[Collected data entries]
....

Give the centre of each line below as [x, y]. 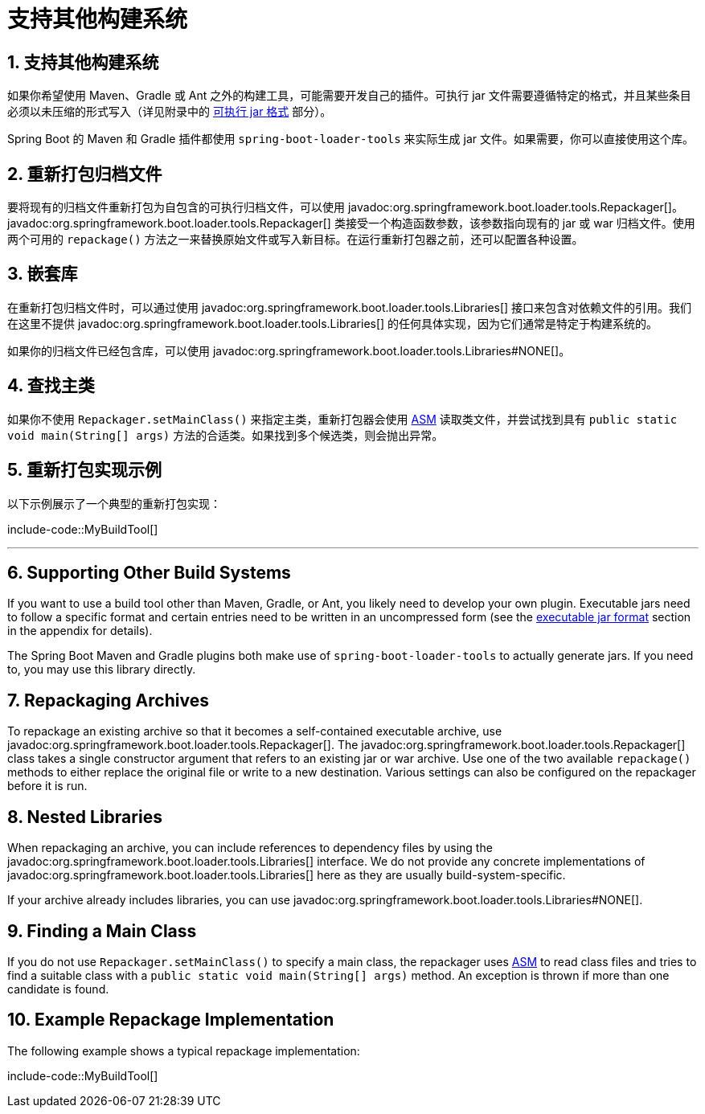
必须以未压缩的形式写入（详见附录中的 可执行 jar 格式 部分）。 [170, 112]
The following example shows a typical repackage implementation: [184, 1051]
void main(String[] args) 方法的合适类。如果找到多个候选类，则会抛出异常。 [225, 435]
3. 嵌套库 [43, 274]
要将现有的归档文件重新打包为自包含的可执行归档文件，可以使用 [176, 207]
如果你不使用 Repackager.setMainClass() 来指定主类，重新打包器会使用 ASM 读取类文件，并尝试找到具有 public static [342, 419]
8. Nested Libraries [85, 817]
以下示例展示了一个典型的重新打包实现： [114, 503]
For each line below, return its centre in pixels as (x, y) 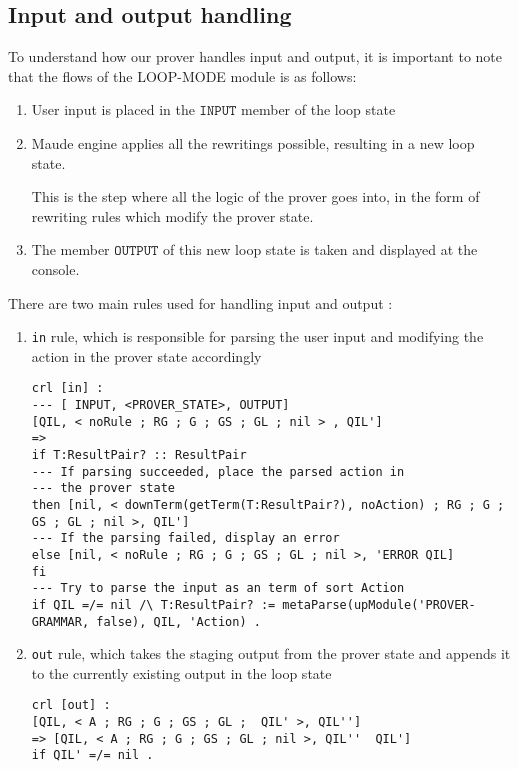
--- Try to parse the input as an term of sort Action (218, 588)
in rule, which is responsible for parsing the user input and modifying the (257, 336)
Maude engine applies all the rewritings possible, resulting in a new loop (253, 142)
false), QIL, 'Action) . (178, 621)
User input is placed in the (113, 109)
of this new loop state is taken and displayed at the (320, 249)
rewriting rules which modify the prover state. (172, 215)
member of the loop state (318, 109)
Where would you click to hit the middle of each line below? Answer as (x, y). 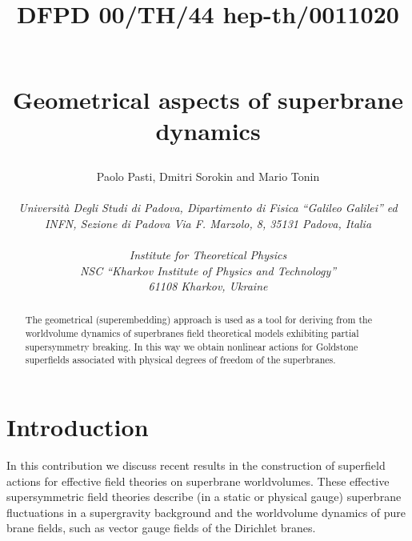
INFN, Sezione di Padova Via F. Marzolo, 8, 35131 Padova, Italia (208, 223)
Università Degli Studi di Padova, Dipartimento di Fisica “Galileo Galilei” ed (208, 208)
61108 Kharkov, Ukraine (208, 286)
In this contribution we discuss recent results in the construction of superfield (196, 465)
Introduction (78, 427)
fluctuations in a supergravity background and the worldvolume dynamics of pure (206, 512)
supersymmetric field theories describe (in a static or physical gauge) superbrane (204, 497)
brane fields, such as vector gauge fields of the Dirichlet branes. (161, 528)

....

■ **Task**: Output every entry word for word, but omit the pictures.

■ **Exercise output**:
Give the centre of each line below as [x, y]. 
必须以未压缩的形式写入（详见附录中的 可执行 jar 格式 部分）。 [170, 112]
The following example shows a typical repackage implementation: [184, 1051]
void main(String[] args) 方法的合适类。如果找到多个候选类，则会抛出异常。 [225, 435]
3. 嵌套库 [43, 274]
要将现有的归档文件重新打包为自包含的可执行归档文件，可以使用 [176, 207]
如果你不使用 Repackager.setMainClass() 来指定主类，重新打包器会使用 ASM 读取类文件，并尝试找到具有 public static [342, 419]
8. Nested Libraries [85, 817]
以下示例展示了一个典型的重新打包实现： [114, 503]
For each line below, return its centre in pixels as (x, y) 
--- Try to parse the input as an term of sort Action (218, 588)
in rule, which is responsible for parsing the user input and modifying the (257, 336)
Maude engine applies all the rewritings possible, resulting in a new loop (253, 142)
false), QIL, 'Action) . (178, 621)
User input is placed in the (113, 109)
of this new loop state is taken and displayed at the (320, 249)
rewriting rules which modify the prover state. (172, 215)
member of the loop state (318, 109)
Where would you click to hit the middle of each line below? Answer as (x, y). 
INFN, Sezione di Padova Via F. Marzolo, 8, 35131 Padova, Italia (208, 223)
Università Degli Studi di Padova, Dipartimento di Fisica “Galileo Galilei” ed (208, 208)
61108 Kharkov, Ukraine (208, 286)
In this contribution we discuss recent results in the construction of superfield (196, 465)
Introduction (78, 427)
fluctuations in a supergravity background and the worldvolume dynamics of pure (206, 512)
supersymmetric field theories describe (in a static or physical gauge) superbrane (204, 497)
brane fields, such as vector gauge fields of the Dirichlet branes. (161, 528)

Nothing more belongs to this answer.